* Exercise inputs *
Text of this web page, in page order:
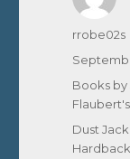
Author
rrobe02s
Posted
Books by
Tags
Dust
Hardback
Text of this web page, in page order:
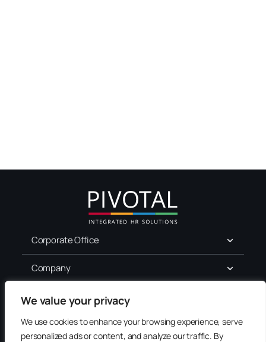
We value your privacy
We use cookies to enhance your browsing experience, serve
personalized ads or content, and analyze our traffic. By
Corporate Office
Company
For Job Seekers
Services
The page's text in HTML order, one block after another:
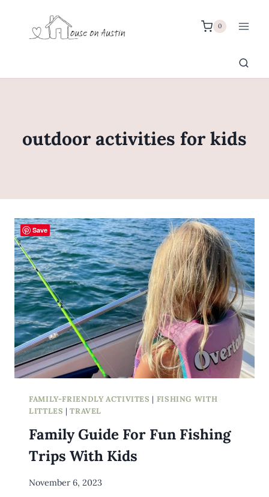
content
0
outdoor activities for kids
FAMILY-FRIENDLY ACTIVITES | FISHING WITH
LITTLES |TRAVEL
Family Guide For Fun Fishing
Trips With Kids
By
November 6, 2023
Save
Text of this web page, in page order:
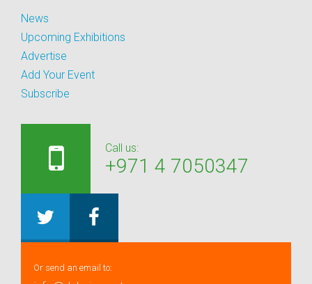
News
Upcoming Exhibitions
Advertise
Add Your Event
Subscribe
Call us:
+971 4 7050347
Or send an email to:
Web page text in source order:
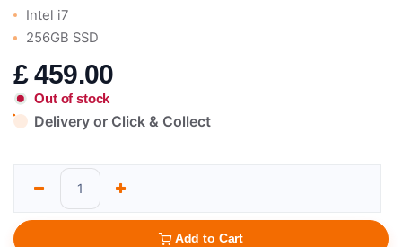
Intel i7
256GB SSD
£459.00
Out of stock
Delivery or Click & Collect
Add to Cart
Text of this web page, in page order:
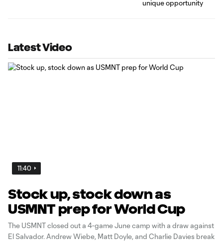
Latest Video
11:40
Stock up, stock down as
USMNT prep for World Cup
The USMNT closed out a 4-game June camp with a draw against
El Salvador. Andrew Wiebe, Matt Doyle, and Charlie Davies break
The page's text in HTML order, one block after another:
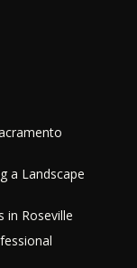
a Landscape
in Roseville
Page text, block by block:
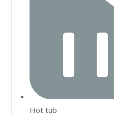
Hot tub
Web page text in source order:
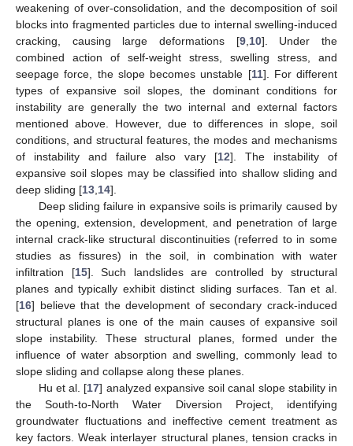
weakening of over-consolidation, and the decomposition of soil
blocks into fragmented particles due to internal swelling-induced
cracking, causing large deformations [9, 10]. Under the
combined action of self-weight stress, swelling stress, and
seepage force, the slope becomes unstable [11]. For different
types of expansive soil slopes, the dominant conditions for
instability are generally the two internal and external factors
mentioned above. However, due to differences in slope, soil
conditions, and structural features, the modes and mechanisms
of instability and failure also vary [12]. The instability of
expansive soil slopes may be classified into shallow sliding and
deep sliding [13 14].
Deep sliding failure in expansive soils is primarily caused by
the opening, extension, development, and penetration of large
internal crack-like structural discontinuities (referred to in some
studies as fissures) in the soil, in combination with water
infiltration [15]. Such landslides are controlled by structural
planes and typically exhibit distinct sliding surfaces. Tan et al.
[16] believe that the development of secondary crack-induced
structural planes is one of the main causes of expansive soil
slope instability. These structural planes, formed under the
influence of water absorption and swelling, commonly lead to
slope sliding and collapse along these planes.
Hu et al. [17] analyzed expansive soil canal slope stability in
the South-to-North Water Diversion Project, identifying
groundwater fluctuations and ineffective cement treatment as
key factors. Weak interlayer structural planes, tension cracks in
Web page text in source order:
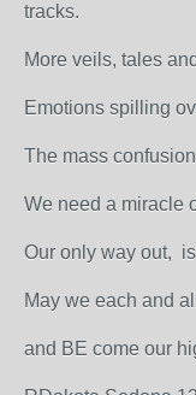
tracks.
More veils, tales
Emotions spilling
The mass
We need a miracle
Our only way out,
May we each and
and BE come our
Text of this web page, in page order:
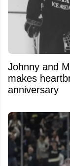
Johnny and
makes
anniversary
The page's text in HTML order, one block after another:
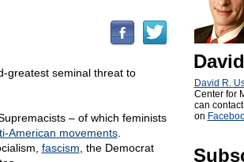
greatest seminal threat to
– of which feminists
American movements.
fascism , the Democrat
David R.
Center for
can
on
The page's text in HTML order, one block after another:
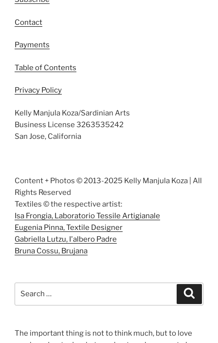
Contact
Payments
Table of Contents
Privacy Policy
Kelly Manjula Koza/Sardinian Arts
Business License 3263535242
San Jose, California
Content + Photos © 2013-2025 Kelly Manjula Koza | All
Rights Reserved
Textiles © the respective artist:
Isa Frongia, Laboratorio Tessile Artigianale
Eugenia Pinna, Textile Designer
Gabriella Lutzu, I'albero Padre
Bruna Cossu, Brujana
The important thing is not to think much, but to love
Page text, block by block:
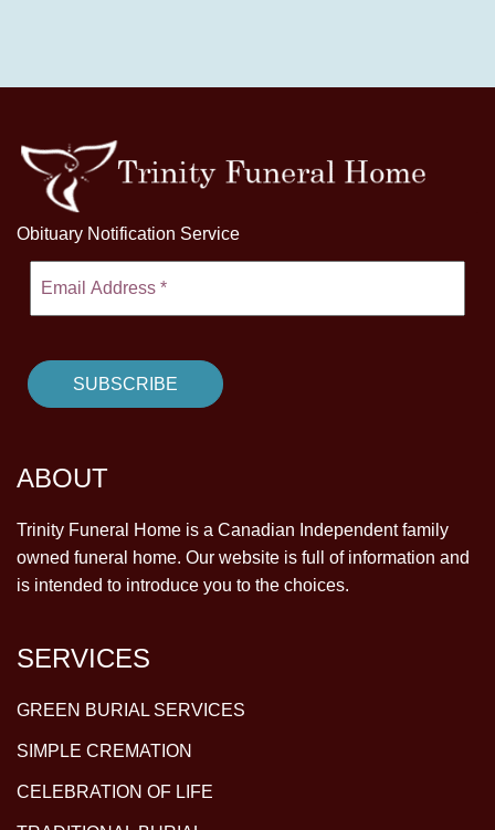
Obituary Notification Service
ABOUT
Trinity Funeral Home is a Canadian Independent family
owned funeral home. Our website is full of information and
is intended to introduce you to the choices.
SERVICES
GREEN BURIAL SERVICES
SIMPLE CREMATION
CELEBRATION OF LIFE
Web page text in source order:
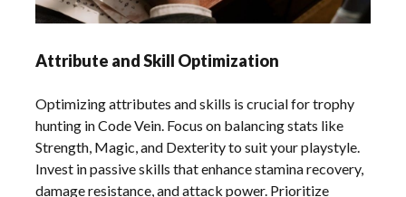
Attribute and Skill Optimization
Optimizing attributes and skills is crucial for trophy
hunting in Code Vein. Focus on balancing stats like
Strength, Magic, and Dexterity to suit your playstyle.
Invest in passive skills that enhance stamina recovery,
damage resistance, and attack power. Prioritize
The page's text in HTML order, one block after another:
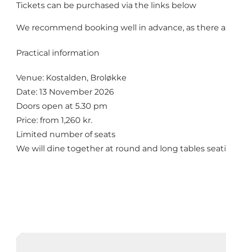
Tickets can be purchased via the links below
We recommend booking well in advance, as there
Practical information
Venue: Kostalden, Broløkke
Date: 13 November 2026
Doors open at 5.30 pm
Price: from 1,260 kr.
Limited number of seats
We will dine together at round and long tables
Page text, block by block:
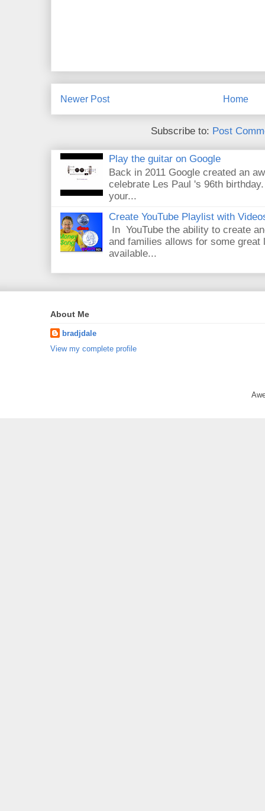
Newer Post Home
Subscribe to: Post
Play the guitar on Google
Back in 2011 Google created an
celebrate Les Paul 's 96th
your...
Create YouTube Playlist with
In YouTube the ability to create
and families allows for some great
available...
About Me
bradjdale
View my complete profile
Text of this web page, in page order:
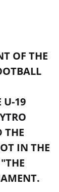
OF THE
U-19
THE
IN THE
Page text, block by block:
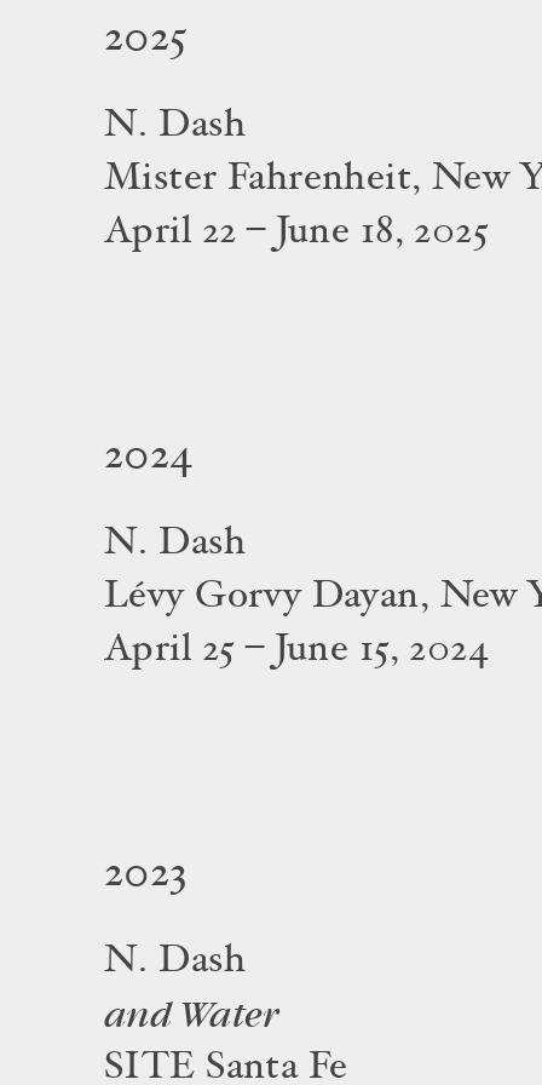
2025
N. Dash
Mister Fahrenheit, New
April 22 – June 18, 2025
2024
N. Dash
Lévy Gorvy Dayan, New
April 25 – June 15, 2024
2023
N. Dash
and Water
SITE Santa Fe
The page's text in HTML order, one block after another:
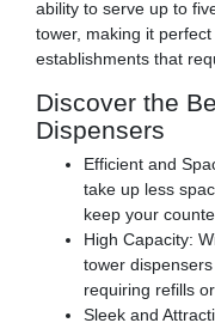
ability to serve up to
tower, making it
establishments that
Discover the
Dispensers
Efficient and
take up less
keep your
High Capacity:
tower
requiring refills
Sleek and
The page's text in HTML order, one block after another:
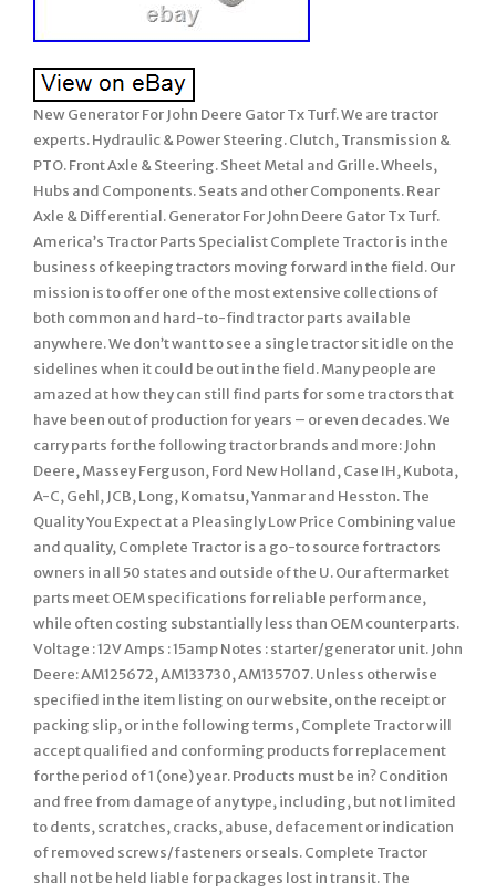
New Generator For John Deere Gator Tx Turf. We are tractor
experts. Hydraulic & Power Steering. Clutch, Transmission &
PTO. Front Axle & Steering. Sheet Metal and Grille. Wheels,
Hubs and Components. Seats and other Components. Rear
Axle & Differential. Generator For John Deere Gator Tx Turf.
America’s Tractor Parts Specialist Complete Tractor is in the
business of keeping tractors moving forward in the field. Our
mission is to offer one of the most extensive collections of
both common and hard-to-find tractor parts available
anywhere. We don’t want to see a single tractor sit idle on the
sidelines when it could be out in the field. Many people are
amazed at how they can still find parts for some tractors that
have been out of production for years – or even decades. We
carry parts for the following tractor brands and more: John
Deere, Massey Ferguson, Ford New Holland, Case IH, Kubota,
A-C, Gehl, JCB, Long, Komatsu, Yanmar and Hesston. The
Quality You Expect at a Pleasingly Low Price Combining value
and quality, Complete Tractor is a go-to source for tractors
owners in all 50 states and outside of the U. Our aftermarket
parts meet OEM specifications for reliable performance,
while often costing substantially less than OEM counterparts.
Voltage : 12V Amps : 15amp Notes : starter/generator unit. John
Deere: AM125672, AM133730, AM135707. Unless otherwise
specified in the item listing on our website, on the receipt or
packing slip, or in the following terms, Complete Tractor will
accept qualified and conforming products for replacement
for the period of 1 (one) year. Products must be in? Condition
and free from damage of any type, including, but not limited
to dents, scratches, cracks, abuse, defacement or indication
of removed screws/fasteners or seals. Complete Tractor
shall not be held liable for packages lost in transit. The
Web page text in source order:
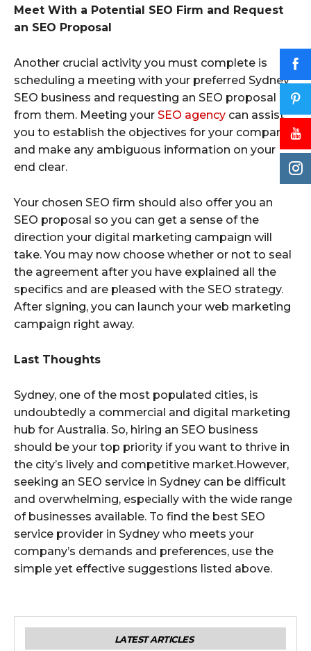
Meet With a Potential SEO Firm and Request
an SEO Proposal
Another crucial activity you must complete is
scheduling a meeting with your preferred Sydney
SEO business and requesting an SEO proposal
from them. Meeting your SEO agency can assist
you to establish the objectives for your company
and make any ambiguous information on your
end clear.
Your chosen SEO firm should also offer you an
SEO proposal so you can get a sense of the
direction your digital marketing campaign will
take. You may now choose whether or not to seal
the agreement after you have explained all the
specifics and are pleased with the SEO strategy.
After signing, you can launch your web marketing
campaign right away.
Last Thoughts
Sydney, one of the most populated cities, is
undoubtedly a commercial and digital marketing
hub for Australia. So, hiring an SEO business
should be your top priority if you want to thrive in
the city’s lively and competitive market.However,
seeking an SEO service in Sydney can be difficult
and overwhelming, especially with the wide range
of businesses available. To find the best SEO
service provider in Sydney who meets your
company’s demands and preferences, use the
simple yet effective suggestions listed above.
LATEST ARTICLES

* Problem description *
Each line above with the word "take" needs to be copied.

* Exercise output *
take up less
take. You may now choose whether or not to seal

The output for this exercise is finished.